From the first line to the last, retype the records exactly without their images.

[Start of section]

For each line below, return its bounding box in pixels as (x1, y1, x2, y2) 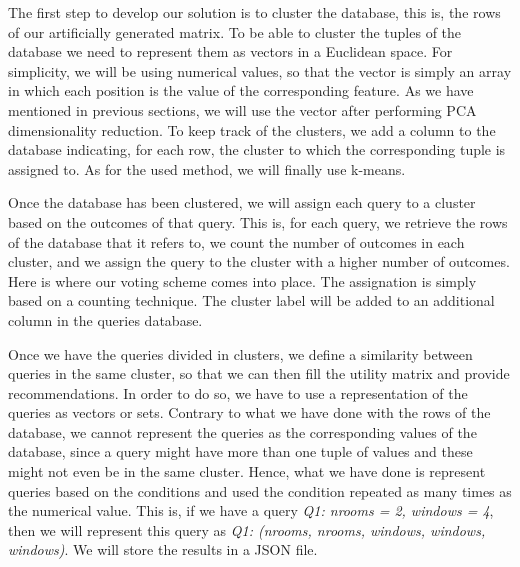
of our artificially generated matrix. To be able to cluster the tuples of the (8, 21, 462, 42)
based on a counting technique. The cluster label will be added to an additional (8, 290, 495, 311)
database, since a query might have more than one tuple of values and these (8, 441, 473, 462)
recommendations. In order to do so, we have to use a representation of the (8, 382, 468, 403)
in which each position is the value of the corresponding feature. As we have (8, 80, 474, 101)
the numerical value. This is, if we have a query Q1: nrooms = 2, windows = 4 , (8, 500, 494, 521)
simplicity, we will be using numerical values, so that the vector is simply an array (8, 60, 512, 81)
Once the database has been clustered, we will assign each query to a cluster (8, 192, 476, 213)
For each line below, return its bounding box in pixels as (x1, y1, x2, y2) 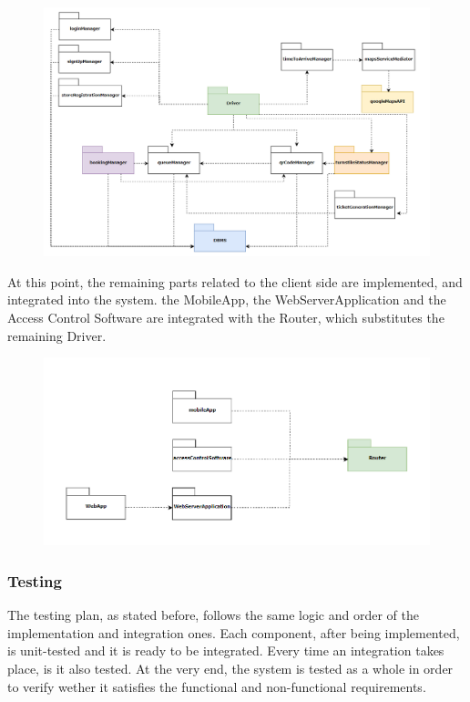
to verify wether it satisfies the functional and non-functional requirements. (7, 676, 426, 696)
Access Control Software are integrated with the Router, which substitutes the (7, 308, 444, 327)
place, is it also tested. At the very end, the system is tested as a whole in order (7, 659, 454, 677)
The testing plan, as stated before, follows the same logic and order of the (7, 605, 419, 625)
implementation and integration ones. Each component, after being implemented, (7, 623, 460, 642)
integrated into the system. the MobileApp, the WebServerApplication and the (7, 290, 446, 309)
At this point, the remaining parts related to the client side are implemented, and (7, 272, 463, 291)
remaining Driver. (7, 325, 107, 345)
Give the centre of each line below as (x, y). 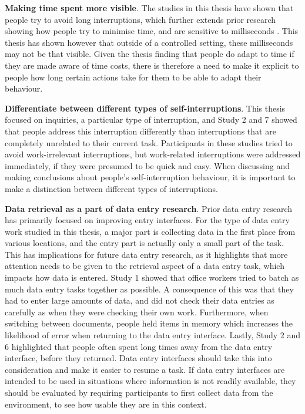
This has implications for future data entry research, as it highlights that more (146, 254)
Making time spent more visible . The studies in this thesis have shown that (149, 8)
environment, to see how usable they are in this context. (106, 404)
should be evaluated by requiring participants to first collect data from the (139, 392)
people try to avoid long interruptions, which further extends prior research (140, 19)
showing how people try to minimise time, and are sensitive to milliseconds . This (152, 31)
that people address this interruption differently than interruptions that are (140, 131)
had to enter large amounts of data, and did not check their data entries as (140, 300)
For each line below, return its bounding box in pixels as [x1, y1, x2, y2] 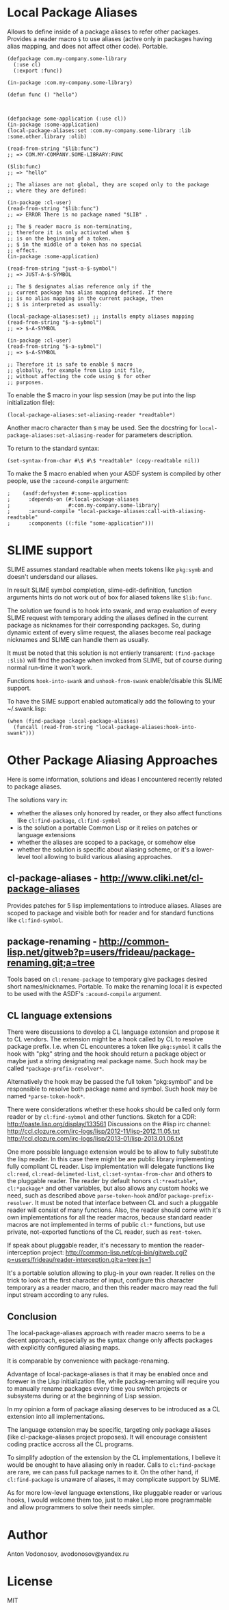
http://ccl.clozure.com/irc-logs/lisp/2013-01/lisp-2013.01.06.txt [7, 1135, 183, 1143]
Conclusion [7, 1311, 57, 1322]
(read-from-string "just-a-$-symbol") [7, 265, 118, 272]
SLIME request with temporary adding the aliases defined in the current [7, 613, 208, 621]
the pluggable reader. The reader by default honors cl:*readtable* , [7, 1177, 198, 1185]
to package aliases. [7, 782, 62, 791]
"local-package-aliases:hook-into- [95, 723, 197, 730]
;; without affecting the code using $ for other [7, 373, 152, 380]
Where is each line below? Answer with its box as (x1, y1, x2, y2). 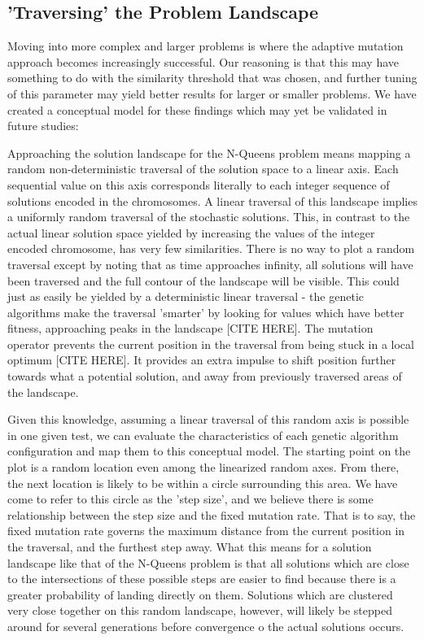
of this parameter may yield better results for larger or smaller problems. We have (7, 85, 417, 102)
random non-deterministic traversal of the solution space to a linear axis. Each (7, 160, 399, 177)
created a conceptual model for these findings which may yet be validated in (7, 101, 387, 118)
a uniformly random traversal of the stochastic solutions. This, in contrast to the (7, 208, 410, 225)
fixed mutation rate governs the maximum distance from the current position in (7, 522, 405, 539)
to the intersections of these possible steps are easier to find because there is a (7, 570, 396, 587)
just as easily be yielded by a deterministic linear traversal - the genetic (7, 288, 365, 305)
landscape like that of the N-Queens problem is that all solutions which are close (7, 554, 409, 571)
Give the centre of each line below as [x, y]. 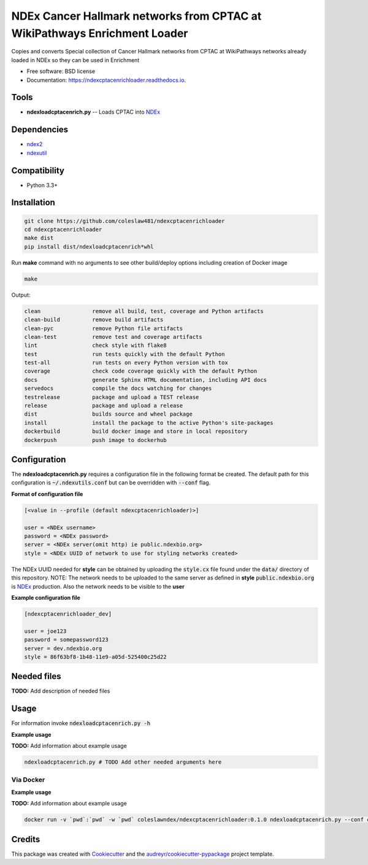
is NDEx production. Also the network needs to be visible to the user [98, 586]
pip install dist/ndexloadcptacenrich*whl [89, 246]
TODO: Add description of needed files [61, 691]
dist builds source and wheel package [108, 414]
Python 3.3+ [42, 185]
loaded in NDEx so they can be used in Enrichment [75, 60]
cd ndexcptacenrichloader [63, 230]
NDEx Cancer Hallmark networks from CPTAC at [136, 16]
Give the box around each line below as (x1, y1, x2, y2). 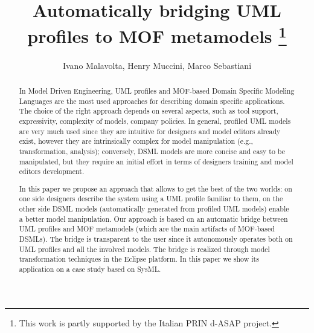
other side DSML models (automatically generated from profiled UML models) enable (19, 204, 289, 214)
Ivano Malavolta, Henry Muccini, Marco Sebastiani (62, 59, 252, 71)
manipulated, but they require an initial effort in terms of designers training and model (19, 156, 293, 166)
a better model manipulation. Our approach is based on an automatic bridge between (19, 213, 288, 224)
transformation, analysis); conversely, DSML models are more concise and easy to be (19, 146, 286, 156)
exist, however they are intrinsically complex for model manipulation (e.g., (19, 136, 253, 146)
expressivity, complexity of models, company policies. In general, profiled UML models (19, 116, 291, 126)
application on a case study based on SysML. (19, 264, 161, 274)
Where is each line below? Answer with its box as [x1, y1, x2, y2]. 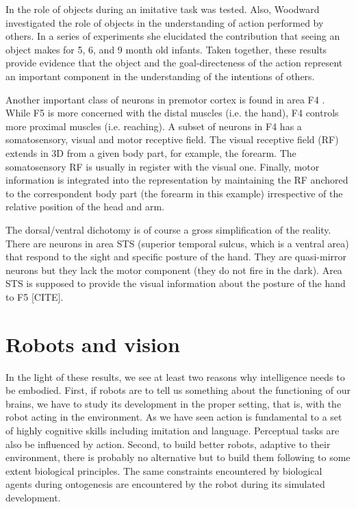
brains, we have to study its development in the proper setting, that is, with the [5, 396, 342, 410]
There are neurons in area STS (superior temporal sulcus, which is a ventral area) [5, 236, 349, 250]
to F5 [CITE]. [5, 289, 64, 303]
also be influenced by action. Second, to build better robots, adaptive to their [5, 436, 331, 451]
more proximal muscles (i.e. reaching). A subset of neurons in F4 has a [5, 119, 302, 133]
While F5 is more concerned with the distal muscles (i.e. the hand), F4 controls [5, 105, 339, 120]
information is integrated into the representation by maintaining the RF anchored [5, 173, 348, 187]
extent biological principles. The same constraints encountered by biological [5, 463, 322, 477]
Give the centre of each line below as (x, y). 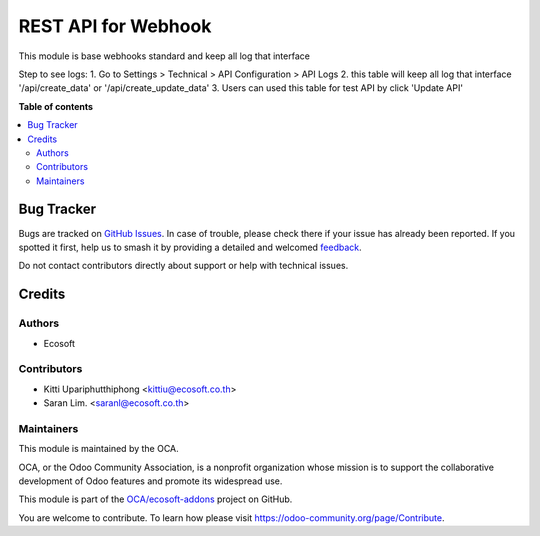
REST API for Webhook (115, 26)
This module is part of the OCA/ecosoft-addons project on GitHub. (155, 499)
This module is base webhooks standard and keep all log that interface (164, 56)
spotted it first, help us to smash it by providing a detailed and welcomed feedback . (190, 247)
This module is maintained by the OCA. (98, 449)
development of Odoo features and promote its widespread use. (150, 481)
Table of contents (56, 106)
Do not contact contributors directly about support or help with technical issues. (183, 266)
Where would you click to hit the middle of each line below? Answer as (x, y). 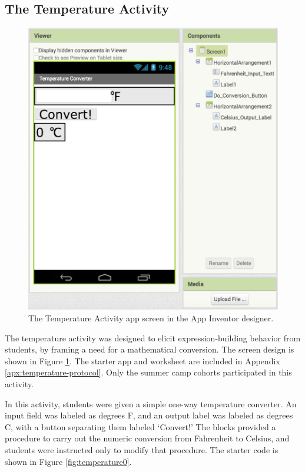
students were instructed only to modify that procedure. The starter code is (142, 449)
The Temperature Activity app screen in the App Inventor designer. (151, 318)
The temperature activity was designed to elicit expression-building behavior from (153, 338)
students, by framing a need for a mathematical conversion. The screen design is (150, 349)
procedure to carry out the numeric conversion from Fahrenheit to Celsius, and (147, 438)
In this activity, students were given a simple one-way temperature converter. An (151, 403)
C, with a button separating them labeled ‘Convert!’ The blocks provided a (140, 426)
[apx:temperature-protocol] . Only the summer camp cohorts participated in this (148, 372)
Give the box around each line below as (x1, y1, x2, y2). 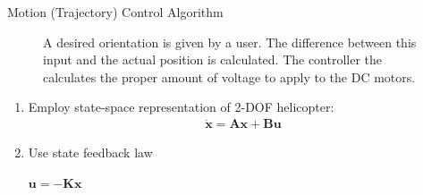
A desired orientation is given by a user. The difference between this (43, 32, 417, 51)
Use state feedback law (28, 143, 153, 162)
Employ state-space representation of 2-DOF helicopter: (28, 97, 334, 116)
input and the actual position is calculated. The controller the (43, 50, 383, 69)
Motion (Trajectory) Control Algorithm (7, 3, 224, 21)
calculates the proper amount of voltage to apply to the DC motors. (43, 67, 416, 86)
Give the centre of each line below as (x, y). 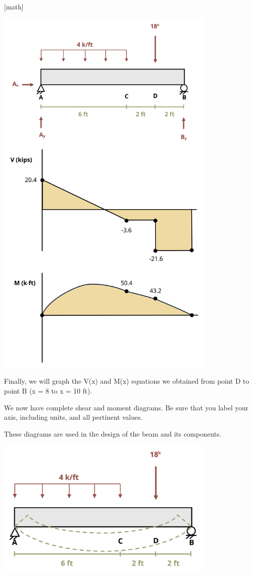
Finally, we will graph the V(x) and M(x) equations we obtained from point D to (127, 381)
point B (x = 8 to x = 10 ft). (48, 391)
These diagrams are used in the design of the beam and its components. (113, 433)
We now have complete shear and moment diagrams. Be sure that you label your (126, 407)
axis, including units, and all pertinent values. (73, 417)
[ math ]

[End of section]

-- Result of this task --
For each line below, return its bounding box in pixels as (x1, y1, x2, y2) 
of our artificially generated matrix. To be able to cluster the tuples of the (8, 21, 462, 42)
based on a counting technique. The cluster label will be added to an additional (8, 290, 495, 311)
database, since a query might have more than one tuple of values and these (8, 441, 473, 462)
recommendations. In order to do so, we have to use a representation of the (8, 382, 468, 403)
in which each position is the value of the corresponding feature. As we have (8, 80, 474, 101)
the numerical value. This is, if we have a query Q1: nrooms = 2, windows = 4 , (8, 500, 494, 521)
simplicity, we will be using numerical values, so that the vector is simply an array (8, 60, 512, 81)
Once the database has been clustered, we will assign each query to a cluster (8, 192, 476, 213)
For each line below, return its bounding box in pixels as (x1, y1, x2, y2) 
to verify wether it satisfies the functional and non-functional requirements. (7, 676, 426, 696)
Access Control Software are integrated with the Router, which substitutes the (7, 308, 444, 327)
place, is it also tested. At the very end, the system is tested as a whole in order (7, 659, 454, 677)
The testing plan, as stated before, follows the same logic and order of the (7, 605, 419, 625)
implementation and integration ones. Each component, after being implemented, (7, 623, 460, 642)
integrated into the system. the MobileApp, the WebServerApplication and the (7, 290, 446, 309)
At this point, the remaining parts related to the client side are implemented, and (7, 272, 463, 291)
remaining Driver. (7, 325, 107, 345)
Give the centre of each line below as (x, y). 
This has implications for future data entry research, as it highlights that more (146, 254)
Making time spent more visible . The studies in this thesis have shown that (149, 8)
environment, to see how usable they are in this context. (106, 404)
should be evaluated by requiring participants to first collect data from the (139, 392)
people try to avoid long interruptions, which further extends prior research (140, 19)
showing how people try to minimise time, and are sensitive to milliseconds . This (152, 31)
that people address this interruption differently than interruptions that are (140, 131)
had to enter large amounts of data, and did not check their data entries as (140, 300)
For each line below, return its bounding box in pixels as [x1, y1, x2, y2] 
http://ccl.clozure.com/irc-logs/lisp/2013-01/lisp-2013.01.06.txt [7, 1135, 183, 1143]
Conclusion [7, 1311, 57, 1322]
(read-from-string "just-a-$-symbol") [7, 265, 118, 272]
SLIME request with temporary adding the aliases defined in the current [7, 613, 208, 621]
the pluggable reader. The reader by default honors cl:*readtable* , [7, 1177, 198, 1185]
to package aliases. [7, 782, 62, 791]
"local-package-aliases:hook-into- [95, 723, 197, 730]
;; without affecting the code using $ for other [7, 373, 152, 380]
Where is each line below? Answer with its box as (x1, y1, x2, y2). 
of this parameter may yield better results for larger or smaller problems. We have (7, 85, 417, 102)
random non-deterministic traversal of the solution space to a linear axis. Each (7, 160, 399, 177)
created a conceptual model for these findings which may yet be validated in (7, 101, 387, 118)
a uniformly random traversal of the stochastic solutions. This, in contrast to the (7, 208, 410, 225)
fixed mutation rate governs the maximum distance from the current position in (7, 522, 405, 539)
to the intersections of these possible steps are easier to find because there is a (7, 570, 396, 587)
just as easily be yielded by a deterministic linear traversal - the genetic (7, 288, 365, 305)
landscape like that of the N-Queens problem is that all solutions which are close (7, 554, 409, 571)
Give the centre of each line below as [x, y]. 
is NDEx production. Also the network needs to be visible to the user [98, 586]
pip install dist/ndexloadcptacenrich*whl [89, 246]
TODO: Add description of needed files [61, 691]
dist builds source and wheel package [108, 414]
Python 3.3+ [42, 185]
loaded in NDEx so they can be used in Enrichment [75, 60]
cd ndexcptacenrichloader [63, 230]
NDEx Cancer Hallmark networks from CPTAC at [136, 16]
Give the box around each line below as (x1, y1, x2, y2). 
other side DSML models (automatically generated from profiled UML models) enable (19, 204, 289, 214)
Ivano Malavolta, Henry Muccini, Marco Sebastiani (62, 59, 252, 71)
manipulated, but they require an initial effort in terms of designers training and model (19, 156, 293, 166)
a better model manipulation. Our approach is based on an automatic bridge between (19, 213, 288, 224)
transformation, analysis); conversely, DSML models are more concise and easy to be (19, 146, 286, 156)
exist, however they are intrinsically complex for model manipulation (e.g., (19, 136, 253, 146)
expressivity, complexity of models, company policies. In general, profiled UML models (19, 116, 291, 126)
application on a case study based on SysML. (19, 264, 161, 274)
Where is each line below? Answer with its box as [x1, y1, x2, y2]. 
brains, we have to study its development in the proper setting, that is, with the [5, 396, 342, 410]
There are neurons in area STS (superior temporal sulcus, which is a ventral area) [5, 236, 349, 250]
to F5 [CITE]. [5, 289, 64, 303]
also be influenced by action. Second, to build better robots, adaptive to their [5, 436, 331, 451]
more proximal muscles (i.e. reaching). A subset of neurons in F4 has a [5, 119, 302, 133]
While F5 is more concerned with the distal muscles (i.e. the hand), F4 controls [5, 105, 339, 120]
information is integrated into the representation by maintaining the RF anchored [5, 173, 348, 187]
extent biological principles. The same constraints encountered by biological [5, 463, 322, 477]
Give the centre of each line below as (x, y). 
REST API for Webhook (115, 26)
This module is part of the OCA/ecosoft-addons project on GitHub. (155, 499)
This module is base webhooks standard and keep all log that interface (164, 56)
spotted it first, help us to smash it by providing a detailed and welcomed feedback . (190, 247)
This module is maintained by the OCA. (98, 449)
development of Odoo features and promote its widespread use. (150, 481)
Table of contents (56, 106)
Do not contact contributors directly about support or help with technical issues. (183, 266)
Where would you click to hit the middle of each line below? Answer as (x, y). 
students were instructed only to modify that procedure. The starter code is (142, 449)
The Temperature Activity app screen in the App Inventor designer. (151, 318)
The temperature activity was designed to elicit expression-building behavior from (153, 338)
students, by framing a need for a mathematical conversion. The screen design is (150, 349)
procedure to carry out the numeric conversion from Fahrenheit to Celsius, and (147, 438)
In this activity, students were given a simple one-way temperature converter. An (151, 403)
C, with a button separating them labeled ‘Convert!’ The blocks provided a (140, 426)
[apx:temperature-protocol] . Only the summer camp cohorts participated in this (148, 372)
Give the box around each line below as (x1, y1, x2, y2). 
A desired orientation is given by a user. The difference between this (43, 32, 417, 51)
Use state feedback law (28, 143, 153, 162)
Employ state-space representation of 2-DOF helicopter: (28, 97, 334, 116)
input and the actual position is calculated. The controller the (43, 50, 383, 69)
Motion (Trajectory) Control Algorithm (7, 3, 224, 21)
calculates the proper amount of voltage to apply to the DC motors. (43, 67, 416, 86)
Give the centre of each line below as (x, y). 
Finally, we will graph the V(x) and M(x) equations we obtained from point D to (127, 381)
point B (x = 8 to x = 10 ft). (48, 391)
These diagrams are used in the design of the beam and its components. (113, 433)
We now have complete shear and moment diagrams. Be sure that you label your (126, 407)
axis, including units, and all pertinent values. (73, 417)
[ math ]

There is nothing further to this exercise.